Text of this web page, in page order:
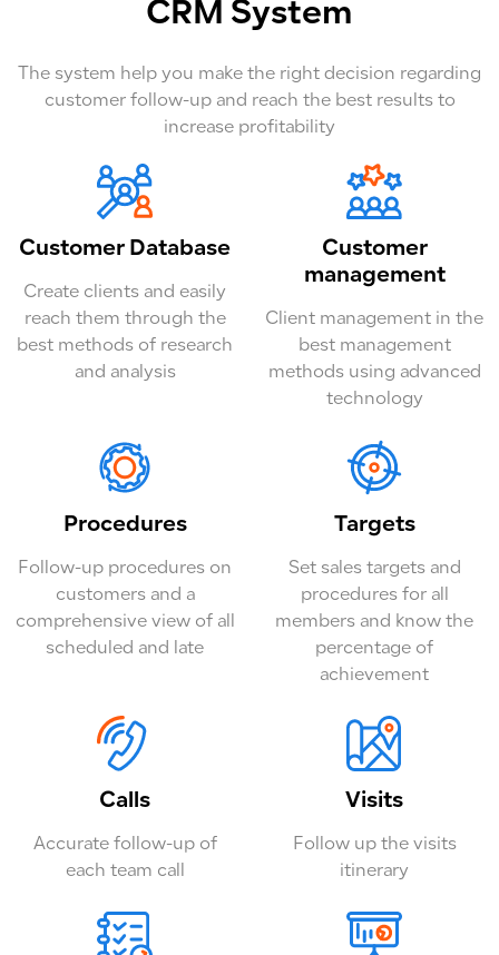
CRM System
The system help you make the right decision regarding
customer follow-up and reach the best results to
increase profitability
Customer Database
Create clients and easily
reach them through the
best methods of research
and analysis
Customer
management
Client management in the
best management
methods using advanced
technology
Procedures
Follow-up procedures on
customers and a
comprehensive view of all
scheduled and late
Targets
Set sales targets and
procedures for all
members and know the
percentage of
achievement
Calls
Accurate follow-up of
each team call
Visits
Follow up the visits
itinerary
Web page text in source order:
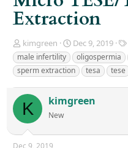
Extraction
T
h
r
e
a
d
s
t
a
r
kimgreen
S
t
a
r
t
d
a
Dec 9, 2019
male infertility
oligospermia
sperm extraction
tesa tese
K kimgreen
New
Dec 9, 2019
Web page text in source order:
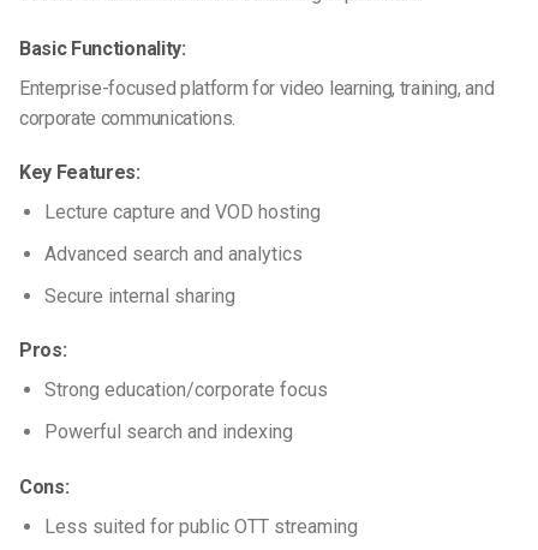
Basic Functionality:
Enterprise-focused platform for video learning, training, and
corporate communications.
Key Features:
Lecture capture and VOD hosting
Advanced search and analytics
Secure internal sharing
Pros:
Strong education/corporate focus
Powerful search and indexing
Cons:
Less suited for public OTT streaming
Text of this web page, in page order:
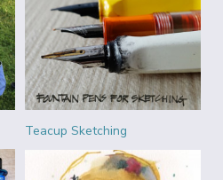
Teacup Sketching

##############################

#### What is needed
Every record above needs to be repeated exactly; pictures are to be left out.

#### Response area
Text of this web page, in page order:
CRM System
The system help you make the right decision regarding
customer follow-up and reach the best results to
increase profitability
Customer Database
Create clients and easily
reach them through the
best methods of research
and analysis
Customer
management
Client management in the
best management
methods using advanced
technology
Procedures
Follow-up procedures on
customers and a
comprehensive view of all
scheduled and late
Targets
Set sales targets and
procedures for all
members and know the
percentage of
achievement
Calls
Accurate follow-up of
each team call
Visits
Follow up the visits
itinerary
Web page text in source order:
Extraction
T
h
r
e
a
d
s
t
a
r
kimgreen
S
t
a
r
t
d
a
Dec 9, 2019
male infertility
oligospermia
sperm extraction
tesa tese
K kimgreen
New
Dec 9, 2019
Web page text in source order:
Basic Functionality:
Enterprise-focused platform for video learning, training, and
corporate communications.
Key Features:
Lecture capture and VOD hosting
Advanced search and analytics
Secure internal sharing
Pros:
Strong education/corporate focus
Powerful search and indexing
Cons:
Less suited for public OTT streaming
Text of this web page, in page order:
Teacup Sketching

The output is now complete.